Voice-Activated ChatGPT: Harnessing JavaScript for Microphone Input
Introduction
In this blog post, we will explore how to use JavaScript to capture voice input from a microphone and send that input as a prompt to OpenAI’s ChatGPT API. This innovative approach allows users to interact with AI through voice commands, enhancing accessibility and user experience.
Prerequisites
Before we get started, ensure you have the following:
- Basic knowledge of HTML, CSS, and JavaScript.
- An API key from OpenAI to access the ChatGPT model.
Step 1: Obtain Your API Key
- Sign Up / Log In to OpenAI: Visit the OpenAI website and create an account if you haven’t already.
- Get Your API Key: Navigate to the API section and generate your API key.
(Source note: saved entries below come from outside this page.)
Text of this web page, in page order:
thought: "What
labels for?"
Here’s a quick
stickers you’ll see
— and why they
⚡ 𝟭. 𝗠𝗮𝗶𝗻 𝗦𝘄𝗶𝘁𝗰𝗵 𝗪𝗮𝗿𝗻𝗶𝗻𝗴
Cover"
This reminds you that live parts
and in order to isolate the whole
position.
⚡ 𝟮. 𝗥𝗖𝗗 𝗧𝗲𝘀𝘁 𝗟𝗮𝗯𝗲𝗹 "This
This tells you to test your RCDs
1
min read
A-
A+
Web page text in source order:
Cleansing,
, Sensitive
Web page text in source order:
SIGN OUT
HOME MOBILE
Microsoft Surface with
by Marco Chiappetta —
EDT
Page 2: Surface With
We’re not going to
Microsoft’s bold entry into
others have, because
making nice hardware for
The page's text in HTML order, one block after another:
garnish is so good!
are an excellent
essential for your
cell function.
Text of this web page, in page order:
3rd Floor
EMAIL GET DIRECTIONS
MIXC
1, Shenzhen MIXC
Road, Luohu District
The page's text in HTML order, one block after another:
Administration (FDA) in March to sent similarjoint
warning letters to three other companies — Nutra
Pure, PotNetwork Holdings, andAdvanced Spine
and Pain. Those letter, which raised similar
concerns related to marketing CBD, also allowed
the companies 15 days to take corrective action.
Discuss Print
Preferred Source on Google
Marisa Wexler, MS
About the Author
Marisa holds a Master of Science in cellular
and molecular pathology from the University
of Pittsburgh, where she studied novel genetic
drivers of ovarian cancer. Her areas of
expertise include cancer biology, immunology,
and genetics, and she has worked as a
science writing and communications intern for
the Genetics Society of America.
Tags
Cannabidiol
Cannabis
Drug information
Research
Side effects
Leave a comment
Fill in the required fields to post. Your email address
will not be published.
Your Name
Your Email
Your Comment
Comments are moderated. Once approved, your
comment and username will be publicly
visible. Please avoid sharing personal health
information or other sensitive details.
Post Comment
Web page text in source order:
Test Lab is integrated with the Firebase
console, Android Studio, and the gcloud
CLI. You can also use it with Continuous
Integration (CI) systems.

Keep this key secure, as it will be used for authentication.
Step 2: Setting Up Your Project
Create a new directory for your project and create two files: index.html
and app.js
.
Directory Structure
/voice-chatgpt
├── index.html
└── app.js
Step 3: Creating the HTML Structure
Set up a simple HTML structure in index.html
that allows users to start and stop recording their voice input.
HTML Code (index.html)
<!DOCTYPE html>
<html lang="en">
<head>
<meta charset="UTF-8">
<meta name="viewport" content="width=device-width, initial-scale=1.0">
<title>Voice Activated ChatGPT</title>
<style>
body {
font-family: Arial, sans-serif;
margin: 20px;
}
#response {
margin-top: 10px;
border: 1px solid #ccc;
padding: 10px;
min-height: 50px;
}
.button {
padding: 10px 20px;
margin: 10px;
cursor: pointer;
}
</style>
</head>
<body>
<h1>Voice-Activated Chat with ChatGPT</h1>
<button id="start-button" class="button">Start Recording</button>
<button id="stop-button" class="button" disabled>Stop Recording</button>
<div id="response"></div>
<script src="app.js"></script>
</body>
</html>
Step 4: Implementing JavaScript Functionality
In the app.js
file, we will implement the logic to record audio from the microphone, convert it to text using the Web Speech API, and then send the text input to the ChatGPT API.
JavaScript Code (app.js)
const apiKey = 'YOUR_API_KEY'; // Replace with your actual OpenAI API key
const startButton = document.getElementById('start-button');
const stopButton = document.getElementById('stop-button');
const responseDiv = document.getElementById('response');
let recognition;
// Initialize Speech Recognition
if ('webkitSpeechRecognition' in window) {
recognition = new webkitSpeechRecognition();
recognition.continuous = false; // Stop automatically after the first result
recognition.interimResults = false; // We want only final results
recognition.onresult = async (event) => {
const userMessage = event.results[0][0].transcript;
responseDiv.innerHTML = "You said: " + userMessage;
await sendToChatGPT(userMessage);
};
recognition.onerror = (event) => {
console.error('Error occurred in recognition: ' + event.error);
responseDiv.innerHTML = "Error occurred while recognizing speech.";
};
} else {
alert('Your browser does not support speech recognition. Please use Chrome or Edge.');
}
startButton.addEventListener('click', () => {
recognition.start();
startButton.disabled = true;
stopButton.disabled = false;
});
stopButton.addEventListener('click', () => {
recognition.stop();
startButton.disabled = false;
stopButton.disabled = true;
});
async function sendToChatGPT(userMessage) {
responseDiv.innerHTML += "<br/>Loading response...";
try {
const response = await fetch('https://api.openai.com/v1/chat/completions', {
method: 'POST',
headers: {
'Content-Type': 'application/json',
'Authorization': `Bearer ${apiKey}`
},
body: JSON.stringify({
model: "gpt-3.5-turbo",
messages: [{ role: "user", content: userMessage }]
})
});
const data = await response.json();
const botReply = data.choices[0].message.content;
responseDiv.innerHTML += `<br/>ChatGPT says: ${botReply}`; // Display the bot's response
} catch (error) {
console.error('Error:', error);
responseDiv.innerHTML += "<br/>Error occurred while fetching response.";
}
}
Step 5: Running Your Application
- Insert Your API Key: Open
app.js
and replaceYOUR_API_KEY
with your actual OpenAI API key. - Open index.html: Launch the
index.html
file in your web browser. - Interact with ChatGPT: Click the “Start Recording” button to begin capturing your voice input. Speak your prompt, then click “Stop Recording.” The application will process your input and display the response from ChatGPT.
Conclusion
In this blog post, we’ve successfully built a voice-activated application that allows users to interact with ChatGPT using their microphone. This project showcases the power of combining JavaScript, the Web Speech API, and OpenAI’s ChatGPT to create an intuitive user experience.